It is exquisitely painful to be writing in the short-prose form for Mark Rucker…again. It was one of his favorite things to make me do. On long car rides, he would drive and I would read aloud and write on command. Our prose only resulted in incomplete picaresques, a fragment of a faux-Moliere called School for Fems, and one filthy full-length solo piece which Mark directed at Josie’s Cabaret in San Francisco called “Dr. Scheie’s Traffic School.”

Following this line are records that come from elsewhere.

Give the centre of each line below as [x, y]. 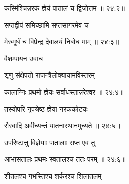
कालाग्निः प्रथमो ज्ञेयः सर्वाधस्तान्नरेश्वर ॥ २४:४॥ [64, 92]
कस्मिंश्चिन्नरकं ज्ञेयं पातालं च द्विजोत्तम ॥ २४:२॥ [64, 8]
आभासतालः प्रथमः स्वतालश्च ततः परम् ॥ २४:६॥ [65, 159]
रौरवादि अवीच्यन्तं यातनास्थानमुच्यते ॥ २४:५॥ [62, 125]
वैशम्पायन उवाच [24, 58]
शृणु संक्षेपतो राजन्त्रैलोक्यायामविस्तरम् [50, 75]
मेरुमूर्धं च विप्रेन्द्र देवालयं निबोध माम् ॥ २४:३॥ [62, 42]
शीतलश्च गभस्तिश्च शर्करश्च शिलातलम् [53, 175]
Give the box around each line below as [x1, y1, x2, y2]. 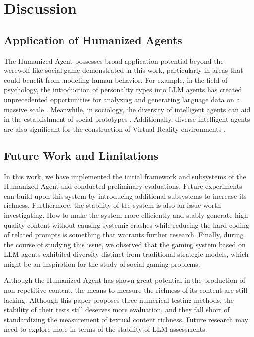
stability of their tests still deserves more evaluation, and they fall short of [4, 304, 230, 315]
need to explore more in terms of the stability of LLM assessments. [4, 324, 207, 334]
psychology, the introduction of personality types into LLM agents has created [4, 84, 242, 95]
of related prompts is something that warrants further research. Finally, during [4, 229, 244, 240]
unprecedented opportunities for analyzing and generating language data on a [4, 94, 240, 104]
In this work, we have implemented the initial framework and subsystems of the [4, 171, 246, 181]
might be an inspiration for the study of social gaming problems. [4, 258, 200, 269]
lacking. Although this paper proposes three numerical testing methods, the [4, 294, 234, 305]
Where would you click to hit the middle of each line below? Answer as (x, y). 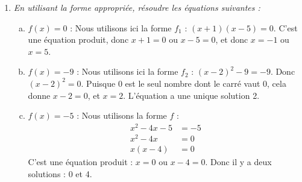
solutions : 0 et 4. (60, 173)
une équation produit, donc (78, 39)
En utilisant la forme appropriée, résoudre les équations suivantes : (137, 7)
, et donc (232, 39)
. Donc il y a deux (238, 162)
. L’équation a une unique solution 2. (191, 95)
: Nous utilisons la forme (122, 115)
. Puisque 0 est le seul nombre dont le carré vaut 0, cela (184, 83)
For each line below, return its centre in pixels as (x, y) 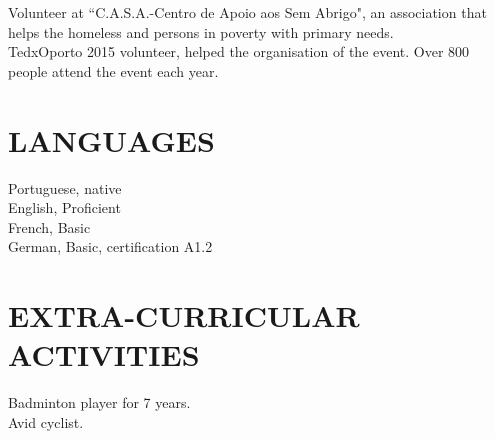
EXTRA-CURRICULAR (184, 315)
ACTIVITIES (104, 354)
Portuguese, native (65, 187)
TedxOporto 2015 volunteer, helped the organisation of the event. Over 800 (239, 51)
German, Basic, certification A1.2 (110, 246)
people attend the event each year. (113, 70)
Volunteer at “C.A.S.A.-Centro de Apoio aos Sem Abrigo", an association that (247, 12)
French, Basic (49, 226)
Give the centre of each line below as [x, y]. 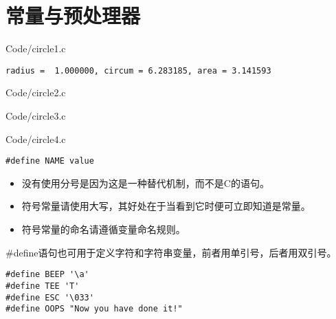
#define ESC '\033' [50, 297]
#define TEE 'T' [43, 286]
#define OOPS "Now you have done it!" [94, 309]
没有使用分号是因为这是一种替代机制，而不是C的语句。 [145, 183]
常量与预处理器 [73, 15]
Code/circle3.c [36, 115]
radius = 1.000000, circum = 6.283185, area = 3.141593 [138, 70]
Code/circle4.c [36, 139]
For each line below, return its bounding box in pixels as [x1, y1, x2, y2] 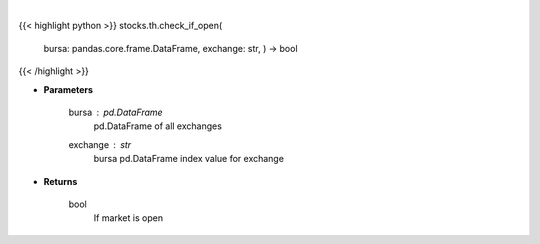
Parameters [43, 83, 94, 95]
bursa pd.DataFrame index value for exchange [93, 153, 285, 165]
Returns [43, 175, 78, 187]
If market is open [93, 212, 164, 224]
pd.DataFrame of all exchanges [93, 120, 222, 132]
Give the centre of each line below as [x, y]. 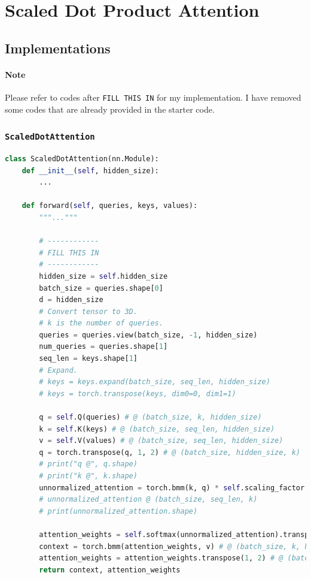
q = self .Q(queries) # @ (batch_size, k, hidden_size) [150, 417]
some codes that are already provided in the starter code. [110, 109]
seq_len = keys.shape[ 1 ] [88, 359]
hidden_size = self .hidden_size [103, 276]
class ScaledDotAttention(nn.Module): [82, 159]
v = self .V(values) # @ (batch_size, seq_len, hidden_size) [161, 441]
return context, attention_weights [110, 570]
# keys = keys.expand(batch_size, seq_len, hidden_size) [155, 382]
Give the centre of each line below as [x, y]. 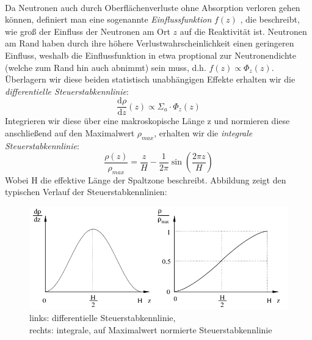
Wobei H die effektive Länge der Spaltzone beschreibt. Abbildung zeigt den [146, 179]
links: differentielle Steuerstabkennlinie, [103, 318]
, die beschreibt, [270, 19]
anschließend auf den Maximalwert [70, 133]
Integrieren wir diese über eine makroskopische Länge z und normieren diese [147, 121]
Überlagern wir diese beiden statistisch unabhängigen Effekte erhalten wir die [150, 79]
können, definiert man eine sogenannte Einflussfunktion [108, 19]
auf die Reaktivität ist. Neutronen [243, 31]
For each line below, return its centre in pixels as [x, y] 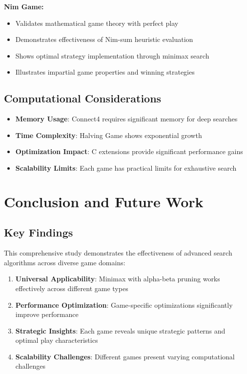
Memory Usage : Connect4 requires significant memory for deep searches [126, 119]
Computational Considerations [83, 98]
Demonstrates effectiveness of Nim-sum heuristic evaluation [104, 39]
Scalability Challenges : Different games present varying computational [125, 356]
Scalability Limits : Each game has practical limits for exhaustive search [126, 167]
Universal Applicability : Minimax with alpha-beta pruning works [118, 279]
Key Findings [39, 232]
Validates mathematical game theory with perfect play [97, 23]
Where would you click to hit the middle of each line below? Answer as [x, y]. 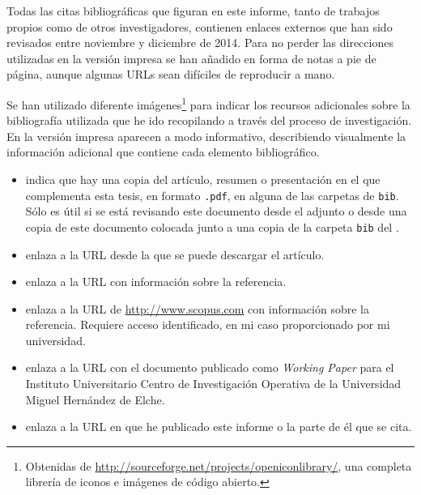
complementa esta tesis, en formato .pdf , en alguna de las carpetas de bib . [212, 195]
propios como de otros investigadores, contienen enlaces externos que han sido [200, 26]
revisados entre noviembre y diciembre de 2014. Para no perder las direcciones [200, 43]
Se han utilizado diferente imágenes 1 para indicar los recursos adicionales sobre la [208, 103]
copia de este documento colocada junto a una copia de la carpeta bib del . [212, 226]
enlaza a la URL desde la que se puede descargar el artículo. [175, 254]
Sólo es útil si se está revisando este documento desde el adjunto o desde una [216, 211]
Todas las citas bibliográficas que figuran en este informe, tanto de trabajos [193, 11]
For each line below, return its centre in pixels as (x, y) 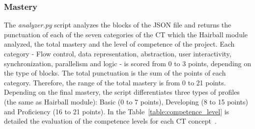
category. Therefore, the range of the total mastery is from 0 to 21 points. (115, 82)
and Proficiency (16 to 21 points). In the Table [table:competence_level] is (117, 111)
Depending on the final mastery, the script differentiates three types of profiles (122, 92)
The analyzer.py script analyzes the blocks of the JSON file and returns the (118, 25)
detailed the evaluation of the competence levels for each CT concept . (110, 121)
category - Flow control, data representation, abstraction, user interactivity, (118, 53)
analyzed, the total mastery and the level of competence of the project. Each (119, 44)
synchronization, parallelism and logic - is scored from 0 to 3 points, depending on (128, 63)
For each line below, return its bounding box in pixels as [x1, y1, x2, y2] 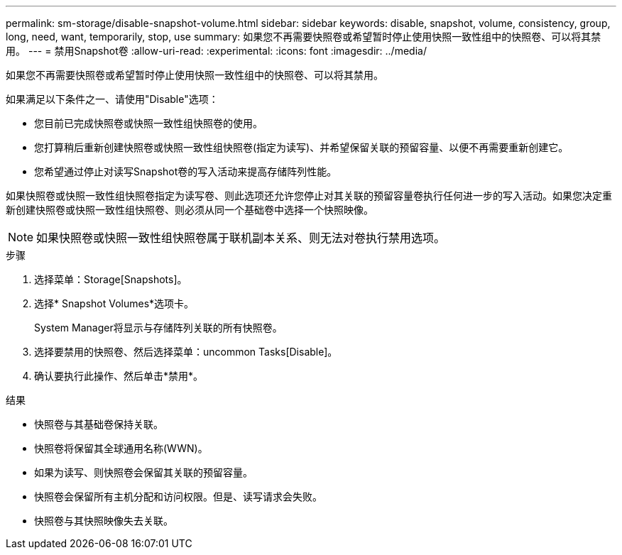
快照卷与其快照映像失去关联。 [34, 515, 173, 527]
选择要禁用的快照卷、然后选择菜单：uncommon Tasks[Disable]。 [34, 346, 338, 358]
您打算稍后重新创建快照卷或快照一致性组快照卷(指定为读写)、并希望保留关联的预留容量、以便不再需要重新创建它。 [34, 141, 569, 153]
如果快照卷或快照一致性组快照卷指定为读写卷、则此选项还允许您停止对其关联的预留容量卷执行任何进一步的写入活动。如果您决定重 [6, 189, 612, 202]
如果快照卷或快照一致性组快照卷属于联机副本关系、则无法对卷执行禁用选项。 [36, 231, 446, 245]
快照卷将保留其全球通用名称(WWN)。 [34, 442, 208, 454]
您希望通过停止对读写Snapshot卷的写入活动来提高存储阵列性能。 [34, 165, 337, 177]
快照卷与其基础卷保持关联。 [34, 418, 163, 430]
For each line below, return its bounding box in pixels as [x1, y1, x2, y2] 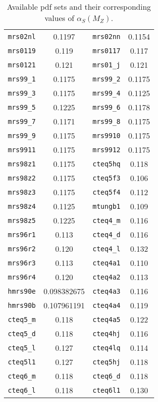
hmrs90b [8, 301, 36, 309]
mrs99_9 [8, 131, 36, 140]
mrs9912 [92, 145, 121, 154]
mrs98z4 [8, 202, 36, 210]
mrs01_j [92, 60, 121, 69]
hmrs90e [8, 287, 36, 295]
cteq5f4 [92, 188, 121, 196]
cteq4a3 [92, 287, 121, 295]
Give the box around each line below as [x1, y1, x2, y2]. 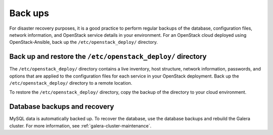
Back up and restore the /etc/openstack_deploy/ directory [9, 52, 207, 61]
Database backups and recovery [9, 102, 114, 111]
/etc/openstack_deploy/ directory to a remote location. [9, 80, 132, 86]
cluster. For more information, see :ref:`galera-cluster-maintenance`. [9, 122, 152, 128]
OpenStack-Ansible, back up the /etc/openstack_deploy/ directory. [9, 39, 158, 45]
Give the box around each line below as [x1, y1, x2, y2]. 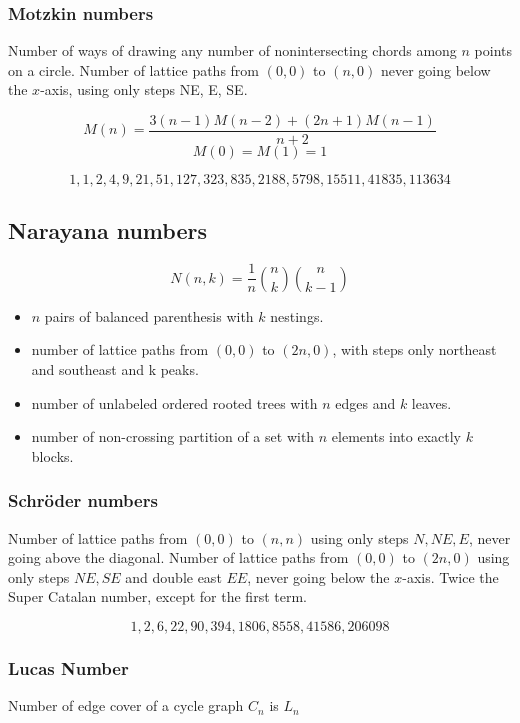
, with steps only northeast [332, 339, 497, 360]
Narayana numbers [8, 215, 207, 246]
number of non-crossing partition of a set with [31, 426, 315, 447]
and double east [125, 566, 222, 587]
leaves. [411, 392, 452, 413]
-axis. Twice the [402, 566, 499, 587]
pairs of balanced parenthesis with [44, 305, 254, 326]
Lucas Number [8, 655, 129, 680]
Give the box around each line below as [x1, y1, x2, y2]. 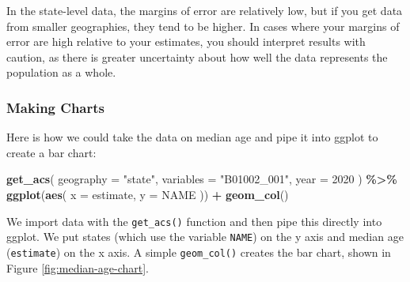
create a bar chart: [6, 144, 97, 160]
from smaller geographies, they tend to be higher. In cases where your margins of [6, 17, 400, 34]
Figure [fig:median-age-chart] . [6, 259, 149, 276]
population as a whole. [6, 64, 116, 81]
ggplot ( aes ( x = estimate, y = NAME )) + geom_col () [6, 186, 289, 202]
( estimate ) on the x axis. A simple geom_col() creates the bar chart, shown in [6, 243, 391, 260]
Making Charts [6, 97, 104, 117]
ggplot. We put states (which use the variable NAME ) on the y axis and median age [6, 228, 404, 245]
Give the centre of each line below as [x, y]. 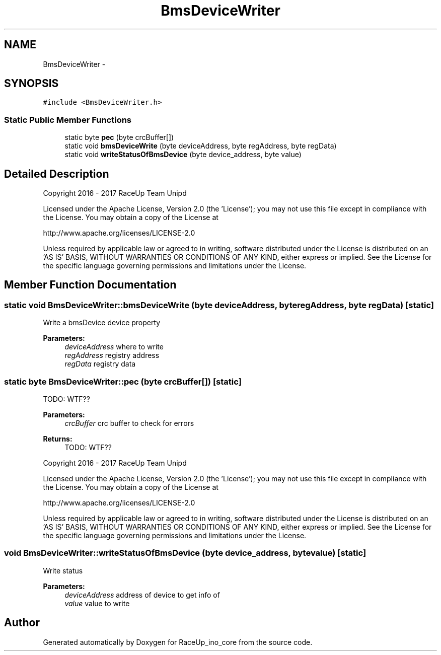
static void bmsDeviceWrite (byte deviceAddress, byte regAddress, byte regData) [201, 146]
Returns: [58, 439]
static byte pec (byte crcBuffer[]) [119, 137]
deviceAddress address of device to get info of [142, 595]
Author [22, 623]
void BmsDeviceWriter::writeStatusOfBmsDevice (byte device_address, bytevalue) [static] [185, 553]
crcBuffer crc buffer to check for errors [129, 423]
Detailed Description [57, 174]

One road trip in 1989 went from Santa Cruz to New Haven via Las Vegas, Quebec City, Provincetown, and Fire Island. Several were Key West round trips. Another was by bus and tramp steamer from Jerusalem to Mykonos via Haifa, Cyprus, and Crete. We were in the middle of creating another one-man show by Peter Sinn Nachtrieb; we had finished a June residency at Berkeley Rep’s Ground Floor in preparation for a 2016 opening at Theater Artaud. Mark was to have picked me up for rehearsal the morning he died.
In and around those two plays were his big, brilliant productions of the world’s dramatic masterpieces. I was lucky enough to act in some of them. In James Magruder’s translation of Imaginary Invalid at Yale Rep, wildly ahead of its time, Veanne Cox appeared as Hillary Clinton; the New York Times loathed it. I played Mistress Quickly at Shakespeare Santa Cruz in 1994 when Mark and I comprised the artistic directorship. He attracted the very brightest of designers: Kevin Adams, Mark Wendland, and Katherine B. Roth created a trailer-park Windsor, and I wore a mustache and halter, and was unlocate-ably trans. The Birkenstocked Santa Cruz bourgeoisie chased us naked and bleeding up Highway 1 to San Francisco. He let me play Mercutio, a mourning gift, opposite Adam Scott’s Romeo at Cal Shakes, and later Feste, playing “Don’t Cry For Me Argentina” on a trombone while rollerskating on a wet rake.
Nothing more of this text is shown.